Un'interpretazione distante anni luce, dunque, da quella di Kerry che lunedì 16 da Parigi ha spiegato che l'accordo "impegna totalmente" Washington e Mosca a imporre delle "misure in base al capitolo 7 in caso di non applicazione" della risoluzione.
Bonino: serve forte risoluzione del Consiglio di Sicurezza dell'Onu - Da Bruxelles, dove si trovava per una riunione sulla Somalia, il ministro degli Esteri, Emma Bonino, ha detto che sulla Siria "serve una risoluzione del Consiglio di Sicurezza piuttosto forte". L'accordo Lavrov-Kerry per mettere sotto controllo le armi chimiche di Bashar al Assad, ha aggiunto la Bonino, è "un passo avanti, ma tutto da verificare e abbastanza in salita".
"La metà dei ribelli sono estremisti islamici" - Intanto, secondo uno studio pubblicato sul Daily Telegraph, sono circa 100mila gli uomini impegnati a combattere il regime di Bashar al-Assad in Siria, divisi in oltre mille bande. La metà di loro sono estremisti islamici.
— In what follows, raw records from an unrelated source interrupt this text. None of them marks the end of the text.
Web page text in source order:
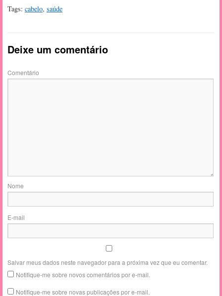
Tags: cabelo, saúde
Deixe um comentário
Comentário
Nome
E-mail
Salvar meus dados neste navegador para a próxima vez que eu comentar.
Notifique-me sobre novos comentários por e-mail.
Notifique-me sobre novas publicações por e-mail.
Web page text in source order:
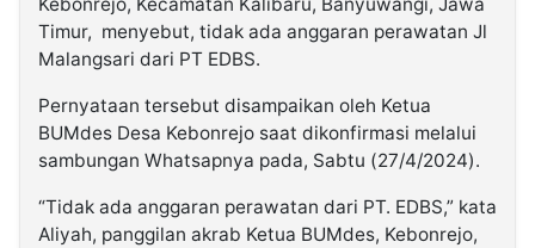
Timur, menyebut, tidak ada anggaran perawatan Jl
Malangsari dari PT EDBS.
Pernyataan tersebut disampaikan oleh Ketua
BUMdes Desa Kebonrejo saat dikonfirmasi melalui
sambungan Whatsapnya pada, Sabtu (27/4/2024).
“Tidak ada anggaran perawatan dari PT. EDBS,” kata
Aliyah, panggilan akrab Ketua BUMdes, Kebonrejo,
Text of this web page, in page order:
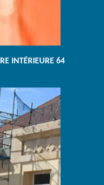
INTÉRIEURE 64
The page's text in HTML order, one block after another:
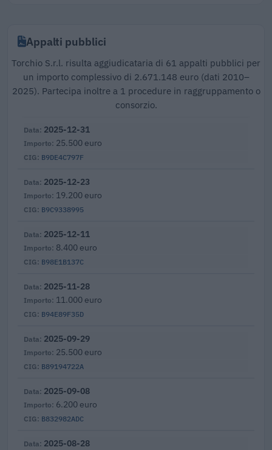
Appalti pubblici
Torchio S.r.l. risulta aggiudicataria di 61 appalti pubblici per
un importo complessivo di 2.671.148 euro (dati 2010–
2025). Partecipa inoltre a 1 procedure in raggruppamento o
consorzio.
B9DE4C797F
2025-12-31
25.500 euro
B9C9338995
2025-12-23
19.200 euro
B98E1B137C
2025-12-11
8.400 euro
B94E89F35D
2025-11-28
11.000 euro
B89194722A
2025-09-29
25.500 euro
B832982ADC
2025-09-08
6.200 euro
2025-08-28
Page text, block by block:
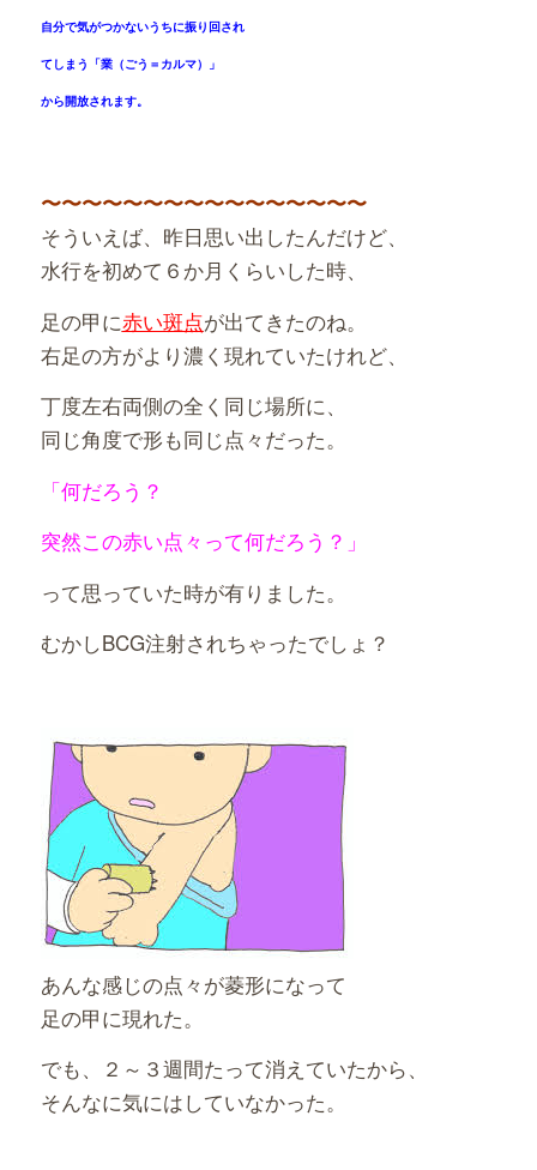
自分で気がつかないうちに振り回され
てしまう「業（ごう＝カルマ）」
から開放されます。
〜〜〜〜〜〜〜〜〜〜〜〜〜〜〜〜
そういえば、昨日思い出したんだけど、
水行を初めて６か月くらいした時、
足の甲に赤い斑点が出てきたのね。
右足の方がより濃く現れていたけれど、
丁度左右両側の全く同じ場所に、
同じ角度で形も同じ点々だった。
「何だろう？
突然この赤い点々って何だろう？」
って思っていた時が有りました。
むかしBCG注射されちゃったでしょ？
あんな感じの点々が菱形になって
足の甲に現れた。
でも、２～３週間たって消えていたから、
そんなに気にはしていなかった。
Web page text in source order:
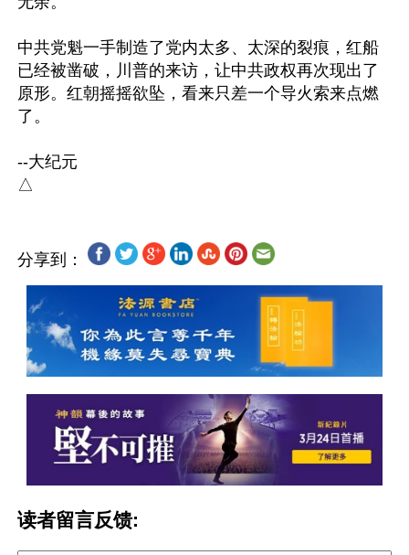
中共党魁一手制造了党内太多、太深的裂痕，红船
已经被凿破，川普的来访，让中共政权再次现出了
原形。红朝摇摇欲坠，看来只差一个导火索来点燃
了。
--大纪元
分享到：
读者留言反馈:
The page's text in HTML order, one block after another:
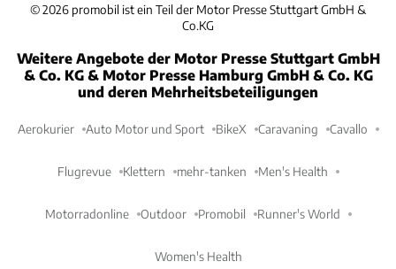
©2026 promobil ist ein Teil der Motor Presse Stuttgart GmbH &
Co.KG
Weitere Angebote der Motor Presse Stuttgart GmbH
& Co. KG & Motor Presse Hamburg GmbH & Co. KG
und deren Mehrheitsbeteiligungen
Aerokurier Auto Motor und Sport BikeX Caravaning Cavallo
Flugrevue Klettern mehr-tanken Men's Health
Motorradonline Outdoor Promobil Runner's World
Women's Health
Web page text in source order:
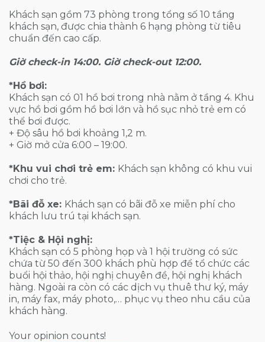
Khách sạn gồm 73 phòng trong tổng số 10 tầng
khách sạn, được chia thành 6 hạng phòng từ tiêu
chuẩn đến cao cấp.
Giờ check-in 14:00. Giờ check-out 12:00.
*Hồ bơi:
Khách sạn có 01 hồ bơi trong nhà nằm ở tầng 4. Khu
vực hồ bơi gồm hồ bơi lớn và hồ sục nhỏ trẻ em có
thể bơi được.
+ Độ sâu hồ bơi khoảng 1,2 m.
+ Giờ mở cửa 6:00 – 19:00.
*Khu vui chơi trẻ em: Khách sạn không có khu vui
chơi cho trẻ.
*Bãi đỗ xe: Khách sạn có bãi đỗ xe miễn phí cho
khách lưu trú tại khách sạn.
*Tiệc & Hội nghị:
Khách sạn có 5 phòng họp và 1 hội trường có sức
chứa từ 50 đến 300 khách phù hợp để tổ chức các
buổi hội thảo, hội nghị chuyên đề, hội nghị khách
hàng. Ngoài ra còn có các dịch vụ thuê thư ký, máy
in, máy fax, máy photo,… phục vụ theo nhu cầu của
khách hàng.
Your opinion counts!
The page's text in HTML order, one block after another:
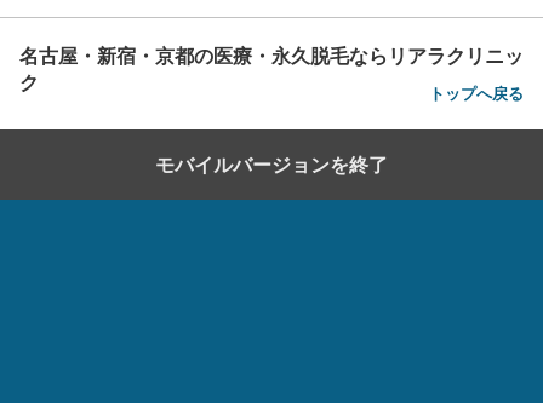
名古屋・新宿・京都の医療・永久脱毛ならリアラクリニッ
ク
トップへ戻る
モバイルバージョンを終了
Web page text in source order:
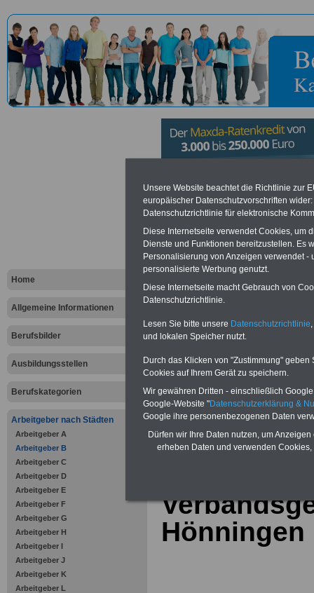
Home
Allgemeine Informationen
Berufsbilder
Ausbildungsstellen
Berufskategorien
Arbeitgeber nach Städten
Arbeitgeber A
Arbeitgeber B
Arbeitgeber C
Arbeitgeber D
Arbeitgeber E
Arbeitgeber F
Arbeitgeber G
Arbeitgeber H
Arbeitgeber I
Arbeitgeber J
Arbeitgeber K
Arbeitgeber L
Hönningen
Vorteile für den öffentlichen
Vergleichen und sparen
Bausparen schon ab 16 Jahren
Berufsunfähigkeitsabsicherung
Online-Vergleich Gesetzliche
Krankenkassen
Krankenversicherung
zurück zur
Hönningen
Unsere Website beachtet die Richtlinie zur
europäischer Datenschutzvorschriften
Datenschutzrichtlinie für elektronische
Diese Internetseite verwendet Cookies, um
Dienste und Funktionen bereitzustellen. Es
Personalisierung von Anzeigen verwendet
personalisierte Werbung genutzt.
Diese Internetseite macht Gebrauch von
Datenschutzrichtlinie.
Lesen Sie bitte unsere Datenschutzrichtlinie
und lokalen Speicher nutzt.
Durch das Klicken von "Zustimmung"
Cookies auf Ihrem Gerät zu speichern.
Wir gewähren Dritten - einschließlich
Google-Website "Datenschutzerklärung &
Google ihre personenbezogenen Daten
Dürfen wir Ihre Daten nutzen, um
erheben Daten und verwenden
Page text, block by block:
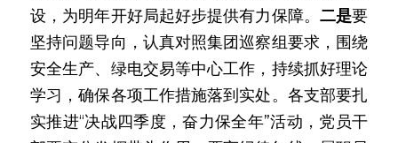
设，为明年开好局起好步提供有力保障。 二是要
坚持问题导向，认真对照集团巡察组要求，围绕
安全生产、绿电交易等中心工作，持续抓好理论
学习，确保各项工作措施落到实处。 各支部要扎
实推进“决战四季度，奋力保全年”活动，党员干

In particolare, circa 10mila sono jihadisti, anche stranieri, che combattono in fazioni legate alla rete di al-Qaeda. Poi ci sono dai 30 ai 35mila radicali islamici che sono concentrati esclusivamente sulla guerra in Siria. Ci sono anche almeno 30mila moderati che appartengono a gruppi di stampo islamico, mentre solo un'esigua minoranza di ribelli è legata a movimenti laici o puramente nazionalisti. Meno di un terzo, prosegue lo studio, sono "accettabili" per la Gran Bretagna, mentre per gli Usa il livello è anche più basso. "La ribellione è ora dominata da gruppi che hanno almeno una visione islamica del conflitto. Non è attendibile l'idea che l'opposizione sia guidata soprattutto da gruppi laici", ha detto l'autore dell'analisi Charles Lister. Lo studio si basa su elementi di intelligence e interviste con attivisti e militanti. Tra i gruppi più dominanti tra gli estremisti ci sono il Fronte al-Nusra e lo Stato islamico dell'Iraq e del Levante, entrambi legati ad al-Qaeda.